Question

A particle is subjected to two simple harmonic motions along the x and y axes, described by x(t) = \(\alpha\)sin(2\(\omega\)t + π) and y(t) = 2\(\alpha\) sin(\(\omega\)t). The resultant motion is given by

• A. \(\frac{x^2}{\alpha^2}+\frac{y^2}{4\alpha^2}=1\)
• B. x²+y²=1
• C. \(y^2=x^2(1-\frac{x^2}{4\alpha^2})\)
• D. \(x^2=y^2(1-\frac{y^2}{4\alpha^2})\)

Answer 1

The Correct Option is D

To solve the problem, let's analyze the given simple harmonic motions along the x and y axes:

For the x-axis motion:

\(x(t) = \alpha \sin(2\omega t + \pi)\)

This can be simplified using the trigonometric identity \(\sin(\theta + \pi) = -\sin(\theta)\):

\(x(t) = -\alpha \sin(2\omega t)\)

For the y-axis motion:

\(y(t) = 2\alpha \sin(\omega t)\)

We will use the parametric equations for the x and y motions to find the resultant equation of motion. Combining both equations:

Squaring both equations and adding:

• \(x^2 = \alpha^2 \sin^2(2\omega t)\)
• \(y^2 = 4\alpha^2 \sin^2(\omega t)\)

Recall the double angle identity: \(\sin(2\omega t) = 2\sin(\omega t)\cos(\omega t)\).

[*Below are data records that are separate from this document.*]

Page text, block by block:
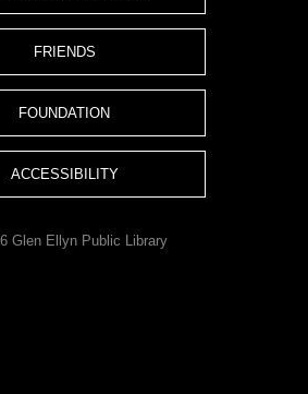
FRIENDS
FOUNDATION
ACCESSIBILITY
Glen Ellyn Public Library
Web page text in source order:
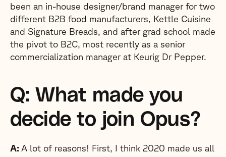
been an in-house designer/brand manager for two
different B2B food manufacturers, Kettle Cuisine
and Signature Breads, and after grad school made
the pivot to B2C, most recently as a senior
commercialization manager at Keurig Dr Pepper.
Q: What made you
decide to join Opus?
A: A lot of reasons! First, I think 2020 made us all
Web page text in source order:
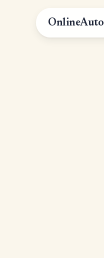
OnlineAuto
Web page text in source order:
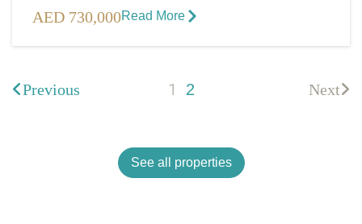
AED 730,000Read More​
Previous 1 2 Next
See all properties
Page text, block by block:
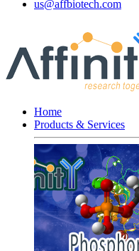
us@affbiotech.com
Home
Products & Services
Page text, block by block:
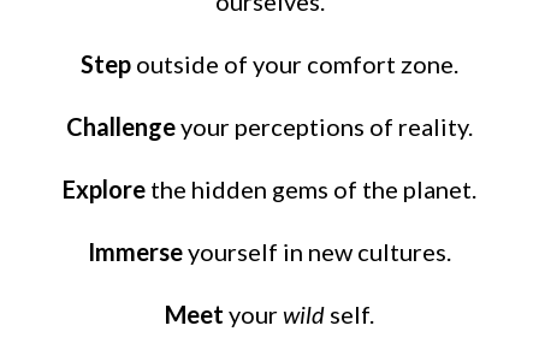
Step outside of your comfort zone.
Challengeyour perceptions of reality.
Explore the hidden gems of the planet.
Immerseyourself in new cultures.
Meet yourwild self.
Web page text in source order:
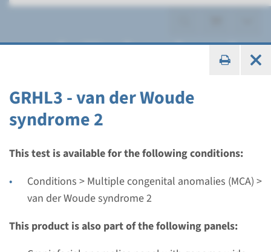
GRHL3 - van der Woude
syndrome 2
This test is available for the following conditions:
Conditions > Multiple congenital anomalies (MCA) >
van der Woude syndrome 2
This product is also part of the following panels:
van der Woude syndrome 2
Gene
GRHL3 - van der Woude
syndrome 2
Turnaround time
Complete analysis: 8 weeks / Targeted analysis: 4
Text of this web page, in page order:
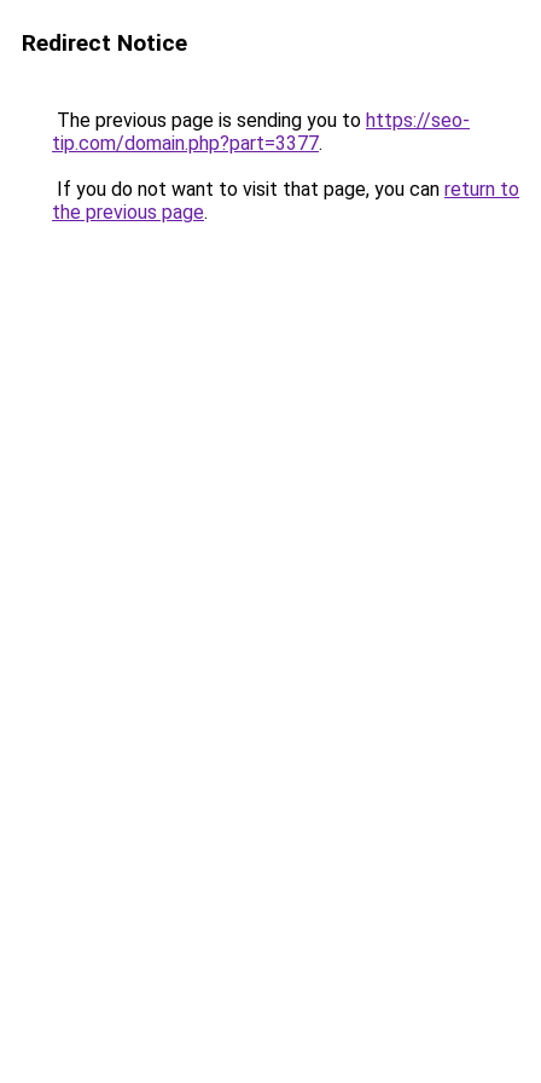
Redirect Notice
The previous page is sending you to https://seo-
tip.com/domain.php?part=3377.
If you do not want to visit that page, you can return to
the previous page.
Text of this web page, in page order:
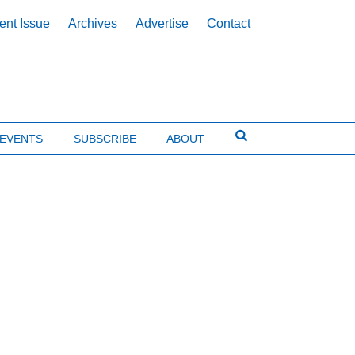
Issue Archives Advertise Contact
EVENTS SUBSCRIBE ABOUT
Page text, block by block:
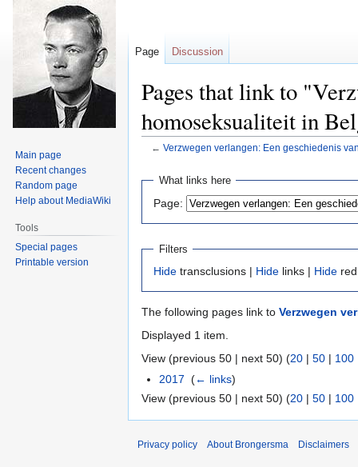
Pages that link to
homoseksualiteit in
← Verzwegen verlangen: Een geschiedenis
Jump
navigation
Jump
search
What links here
Page:
Filters
Hide transclusions | Hide links | Hide
The following pages link to Verzwegen
Displayed 1 item.
View (previous 50 | next 50) (20 | 50 | 100
2017 ‎(← links)
View (previous 50 | next 50) (20 | 50 | 100
Page Discussion
Main page
Recent changes
Random page
Help about MediaWiki
Tools
Special pages
Printable version
Privacy policy About Brongersma Disclaimers
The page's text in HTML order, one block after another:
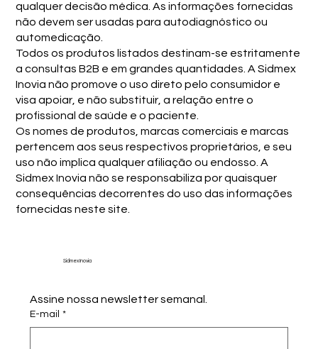
qualquer decisão médica. As informações fornecidas
não devem ser usadas para autodiagnóstico ou
automedicação.
Todos os produtos listados destinam-se estritamente
a consultas B2B e em grandes quantidades. A Sidmex
Inovia não promove o uso direto pelo consumidor e
visa apoiar, e não substituir, a relação entre o
profissional de saúde e o paciente.
Os nomes de produtos, marcas comerciais e marcas
pertencem aos seus respectivos proprietários, e seu
uso não implica qualquer afiliação ou endosso. A
Sidmex Inovia não se responsabiliza por quaisquer
consequências decorrentes do uso das informações
fornecidas neste site.
Sidmex Inovia
Assine nossa newsletter semanal.
E-mail *
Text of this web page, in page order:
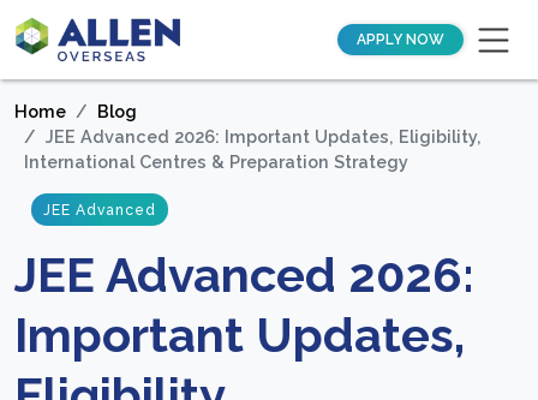
APPLY NOW
Home
Blog
JEE Advanced 2026: Important Updates, Eligibility,
International Centres & Preparation Strategy
JEE Advanced
JEE Advanced 2026:
Important Updates,
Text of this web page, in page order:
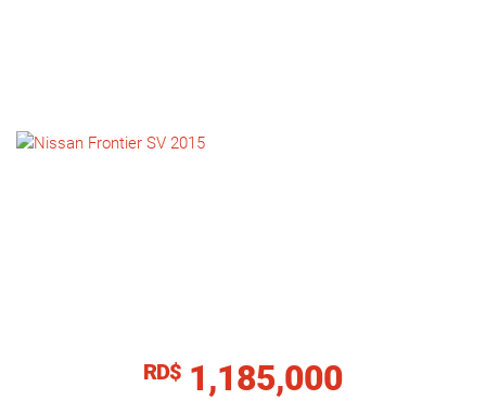
RD$ 1,185,000
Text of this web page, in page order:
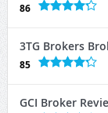
86
3TG Brokers
85
GCI Broker
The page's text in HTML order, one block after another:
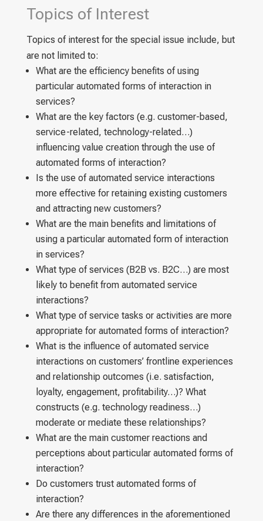
Topics of Interest
Topics of interest for the special issue include, but
are not limited to:
What are the efficiency benefits of using
particular automated forms of interaction in
services?
What are the key factors (e.g. customer-based,
service-related, technology-related…)
influencing value creation through the use of
automated forms of interaction?
Is the use of automated service interactions
more effective for retaining existing customers
and attracting new customers?
What are the main benefits and limitations of
using a particular automated form of interaction
in services?
What type of services (B2B vs. B2C…) are most
likely to benefit from automated service
interactions?
What type of service tasks or activities are more
appropriate for automated forms of interaction?
What is the influence of automated service
interactions on customers’ frontline experiences
and relationship outcomes (i.e. satisfaction,
loyalty, engagement, profitability…)? What
constructs (e.g. technology readiness…)
moderate or mediate these relationships?
What are the main customer reactions and
perceptions about particular automated forms of
interaction?
Do customers trust automated forms of
interaction?
Are there any differences in the aforementioned

Substituting this into x²:

\(x^2 = \alpha^2 (2\sin(\omega t)\cos(\omega t))^2 = 4\alpha^2 \sin^2(\omega t) \cos^2(\omega t)\)

Thus, we have:

• \(x^2 = 4\alpha^2 \sin^2(\omega t) \cos^2(\omega t)\)

Substitute \(\sin^2(\omega t) = \frac{y^2}{4\alpha^2}\) into the equation for x²:

\(x^2 = 4\alpha^2 \left( \frac{y^2}{4\alpha^2} \right) \cos^2(\omega t)\)

\(x^2 = y^2 \cos^2(\omega t)\)

Recognizing that:

\(\cos^2(\omega t) = 1 - \sin^2(\omega t)\)

Leads to:

\(x^2 = y^2 \left( 1 - \frac{y^2}{4\alpha^2} \right)\)

This corresponds to the resultant motion \(x^2 = y^2 \left(1 - \frac{y^2}{4\alpha^2}\right)\), which matches option 4. This is the path described by the particle, which typically represents an ellipse.